━━━ Data supplied ━━━

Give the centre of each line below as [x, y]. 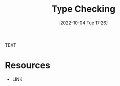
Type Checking [83, 9]
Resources [28, 65]
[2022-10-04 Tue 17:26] [83, 23]
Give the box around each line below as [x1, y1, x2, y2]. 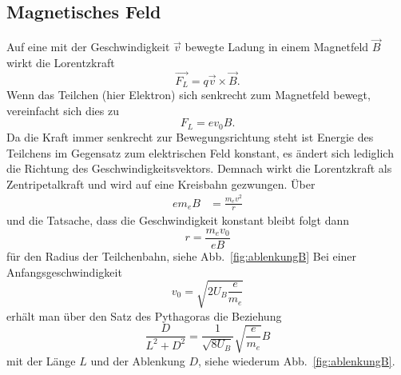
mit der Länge [6, 352, 76, 369]
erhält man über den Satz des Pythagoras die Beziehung [6, 307, 282, 324]
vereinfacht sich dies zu [6, 102, 119, 118]
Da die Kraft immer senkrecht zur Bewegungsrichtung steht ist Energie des [6, 128, 374, 145]
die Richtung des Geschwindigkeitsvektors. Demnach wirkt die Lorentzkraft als [6, 160, 392, 177]
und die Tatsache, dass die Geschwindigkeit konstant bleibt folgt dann [6, 212, 350, 229]
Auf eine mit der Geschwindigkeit [6, 38, 170, 55]
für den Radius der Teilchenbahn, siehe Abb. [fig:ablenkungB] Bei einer [6, 248, 357, 265]
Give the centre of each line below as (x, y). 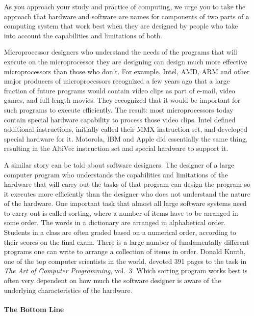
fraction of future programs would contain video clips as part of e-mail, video (120, 90)
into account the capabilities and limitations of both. (83, 35)
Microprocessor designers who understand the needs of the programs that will (121, 52)
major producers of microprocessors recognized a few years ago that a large (117, 81)
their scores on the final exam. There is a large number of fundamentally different (127, 242)
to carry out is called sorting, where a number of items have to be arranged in (121, 213)
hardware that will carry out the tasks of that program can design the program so (127, 184)
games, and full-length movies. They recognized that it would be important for (122, 100)
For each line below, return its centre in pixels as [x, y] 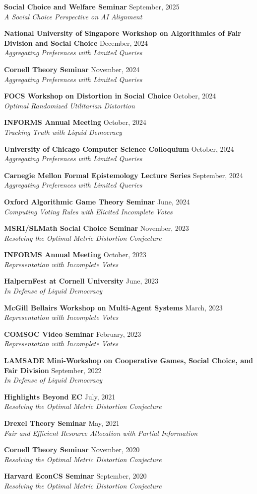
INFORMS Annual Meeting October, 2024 [75, 122]
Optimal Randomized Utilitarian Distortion [69, 105]
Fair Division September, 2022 [53, 370]
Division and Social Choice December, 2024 [76, 43]
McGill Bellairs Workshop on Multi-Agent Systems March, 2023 [113, 307]
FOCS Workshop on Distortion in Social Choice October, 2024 [110, 96]
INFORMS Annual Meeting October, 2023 [75, 254]
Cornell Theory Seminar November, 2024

━━━

Work to complete: Copy each entry exactly, with no pictures.

Solution to this exercise:
Give the centre of each line below as [x, y]. 
Type Checking [83, 9]
Resources [28, 65]
[2022-10-04 Tue 17:26] [83, 23]
Give the box around each line below as [x1, y1, x2, y2]. 
mit der Länge [6, 352, 76, 369]
erhält man über den Satz des Pythagoras die Beziehung [6, 307, 282, 324]
vereinfacht sich dies zu [6, 102, 119, 118]
Da die Kraft immer senkrecht zur Bewegungsrichtung steht ist Energie des [6, 128, 374, 145]
die Richtung des Geschwindigkeitsvektors. Demnach wirkt die Lorentzkraft als [6, 160, 392, 177]
und die Tatsache, dass die Geschwindigkeit konstant bleibt folgt dann [6, 212, 350, 229]
Auf eine mit der Geschwindigkeit [6, 38, 170, 55]
für den Radius der Teilchenbahn, siehe Abb. [fig:ablenkungB] Bei einer [6, 248, 357, 265]
Give the centre of each line below as (x, y). 
fraction of future programs would contain video clips as part of e-mail, video (120, 90)
into account the capabilities and limitations of both. (83, 35)
Microprocessor designers who understand the needs of the programs that will (121, 52)
major producers of microprocessors recognized a few years ago that a large (117, 81)
their scores on the final exam. There is a large number of fundamentally different (127, 242)
to carry out is called sorting, where a number of items have to be arranged in (121, 213)
hardware that will carry out the tasks of that program can design the program so (127, 184)
games, and full-length movies. They recognized that it would be important for (122, 100)
For each line below, return its centre in pixels as [x, y] 
INFORMS Annual Meeting October, 2024 [75, 122]
Optimal Randomized Utilitarian Distortion [69, 105]
Fair Division September, 2022 [53, 370]
Division and Social Choice December, 2024 [76, 43]
McGill Bellairs Workshop on Multi-Agent Systems March, 2023 [113, 307]
FOCS Workshop on Distortion in Social Choice October, 2024 [110, 96]
INFORMS Annual Meeting October, 2023 [75, 254]
Cornell Theory Seminar November, 2024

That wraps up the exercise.